Hours later, after Kathleen is settled, the doctor asks Kitty how she is. She finally notices that the front of her own Sunday frock is burned away.

Kathleen’s treatment involves compresses of linseed oil and lime water. This Carron oil liniment was a standard, if old-fashioned remedy for burns. Bedridden, she misses the rest of the school year.* She remembers her 80-year-old grandmother Ellen Barrett sitting with her that long summer, while Kitty was downstairs managing the store. Sadly, Grandma Barrett dies of heart failure in September.

1931 labeled “after” her burn. Left arm appears bandaged.

Kathleen’s scar was terrible–a web of shiny pink and white flesh. That’s where the story starts for me. When I was old enough to be curious but still young enough to see my mom without clothes, the scar was an object of fascination. As she got older, the dense scar tissue sort of melted into her maturing flesh, but in her twenties (or so I remember), it was still vivid.

I learned this: it was a physical scar, not an emotional one. She made no effort to hide it and even owned a two-piece bathing suit.The scar did not become her identity. She was neither a “victim” nor a “survivor.” She was a storyteller.

And her story was never a saga of pain or terror. The story of her scar was a loving family portrait: her fun brothers playing with matches, her prescient sister pinning her hair up, her quick-witted mother rolling her in the carpet. Her old grandma sitting by.
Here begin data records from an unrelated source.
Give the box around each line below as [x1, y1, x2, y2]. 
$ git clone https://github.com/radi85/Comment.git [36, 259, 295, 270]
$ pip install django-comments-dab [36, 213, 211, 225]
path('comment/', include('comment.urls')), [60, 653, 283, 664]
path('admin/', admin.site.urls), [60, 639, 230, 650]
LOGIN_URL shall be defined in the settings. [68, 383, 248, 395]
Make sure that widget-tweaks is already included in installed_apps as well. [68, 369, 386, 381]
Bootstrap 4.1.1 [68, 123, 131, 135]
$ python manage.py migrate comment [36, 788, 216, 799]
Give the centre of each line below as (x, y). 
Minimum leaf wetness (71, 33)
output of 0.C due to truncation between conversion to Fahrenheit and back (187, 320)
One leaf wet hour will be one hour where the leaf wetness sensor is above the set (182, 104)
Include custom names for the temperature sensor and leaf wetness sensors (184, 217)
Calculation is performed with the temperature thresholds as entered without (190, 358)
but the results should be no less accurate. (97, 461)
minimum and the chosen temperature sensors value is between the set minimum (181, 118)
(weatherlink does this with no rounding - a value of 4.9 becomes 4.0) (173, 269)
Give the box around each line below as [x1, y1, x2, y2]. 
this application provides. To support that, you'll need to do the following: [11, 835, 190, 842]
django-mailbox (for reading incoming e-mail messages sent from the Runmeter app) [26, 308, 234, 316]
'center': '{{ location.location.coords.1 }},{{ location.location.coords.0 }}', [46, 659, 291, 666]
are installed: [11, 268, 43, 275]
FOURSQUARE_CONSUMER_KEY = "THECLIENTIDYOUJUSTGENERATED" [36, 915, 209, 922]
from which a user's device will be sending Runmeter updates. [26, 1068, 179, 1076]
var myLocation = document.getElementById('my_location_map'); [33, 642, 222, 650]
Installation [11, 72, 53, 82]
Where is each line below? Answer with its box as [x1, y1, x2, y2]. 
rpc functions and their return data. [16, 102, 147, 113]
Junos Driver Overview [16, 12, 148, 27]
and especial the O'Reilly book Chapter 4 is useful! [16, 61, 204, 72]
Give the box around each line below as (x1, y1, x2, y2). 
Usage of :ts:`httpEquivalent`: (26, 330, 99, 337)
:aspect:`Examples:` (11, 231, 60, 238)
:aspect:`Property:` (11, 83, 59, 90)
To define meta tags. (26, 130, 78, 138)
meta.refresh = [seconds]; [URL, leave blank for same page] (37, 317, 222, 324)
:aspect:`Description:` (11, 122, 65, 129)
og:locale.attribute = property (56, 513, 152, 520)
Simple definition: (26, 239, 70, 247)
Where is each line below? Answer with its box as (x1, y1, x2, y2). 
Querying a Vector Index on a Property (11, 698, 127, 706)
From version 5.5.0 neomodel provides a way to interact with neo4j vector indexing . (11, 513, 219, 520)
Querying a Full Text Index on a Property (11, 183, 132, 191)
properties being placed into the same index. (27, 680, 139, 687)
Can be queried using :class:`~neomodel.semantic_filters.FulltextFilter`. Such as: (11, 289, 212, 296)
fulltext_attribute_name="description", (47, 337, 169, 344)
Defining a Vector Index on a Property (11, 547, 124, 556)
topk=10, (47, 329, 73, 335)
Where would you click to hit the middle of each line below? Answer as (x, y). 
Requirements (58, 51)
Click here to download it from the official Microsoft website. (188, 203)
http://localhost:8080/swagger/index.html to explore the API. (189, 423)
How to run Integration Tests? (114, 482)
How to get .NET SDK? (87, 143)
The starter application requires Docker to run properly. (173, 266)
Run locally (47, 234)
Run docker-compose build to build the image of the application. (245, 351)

People taking care of her.

I think about this story now: a horrifying, literally scarring event, transmitted to Kathleen’s children wrapped in the gauzy glow of love. It’s a tribute to my mom’s strong sense of self and deep love of family.

I’ve decided it also reflects this bit of wisdom (to paraphrase Nietzsche): “What doesn’t kill me, makes a good story.”


*Family lore says Kathleen missed a year of school or at least had to repeat a year. My dad used to tease her about having to repeat 1st grade. But she graduated from 8th grade in 1938, right on time if she was in first grade in 1930-31. I have heard she was “young” in school. So, my theory: busy Kitty put her smart girl directly into first grade at age 4, in 1929-30. (Kindergarten was optional in those days.) Or enrolled her in March when she turned 5 (what my husband’s mother did in a similar era). That suggests Kathleen would have been in second grade when she was burned. She then repeated second grade in 1931-32 — no big deal because she was so young. That puts her on track to graduate in 1938.

Photo at top: a composite, with Kathleen before the incident, about 1929.